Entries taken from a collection
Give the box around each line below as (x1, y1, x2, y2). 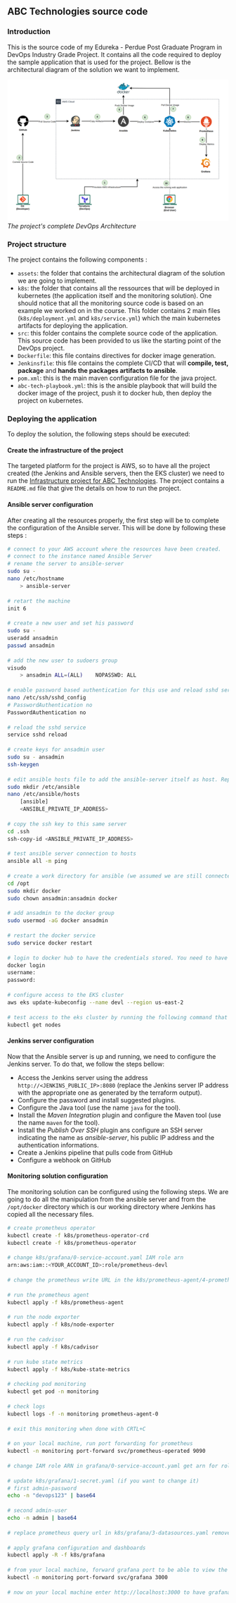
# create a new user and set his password (7, 620, 133, 627)
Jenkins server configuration (7, 1036, 95, 1045)
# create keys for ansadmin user (7, 747, 105, 754)
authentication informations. (17, 1141, 100, 1149)
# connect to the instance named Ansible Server (7, 553, 152, 560)
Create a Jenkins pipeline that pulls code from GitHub (17, 1148, 173, 1157)
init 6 (7, 605, 27, 612)
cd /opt (7, 880, 30, 887)

◆ What you are asked to do
The line with "# create keys" through the last line of the entries above: output exactly those lines and nothing else.

◆ Answer to this problem
# create keys for ansadmin user (7, 747, 105, 754)
authentication informations. (17, 1141, 100, 1149)
# connect to the instance named Ansible Server (7, 553, 152, 560)
Create a Jenkins pipeline that pulls code from GitHub (17, 1148, 173, 1157)
init 6 (7, 605, 27, 612)
cd /opt (7, 880, 30, 887)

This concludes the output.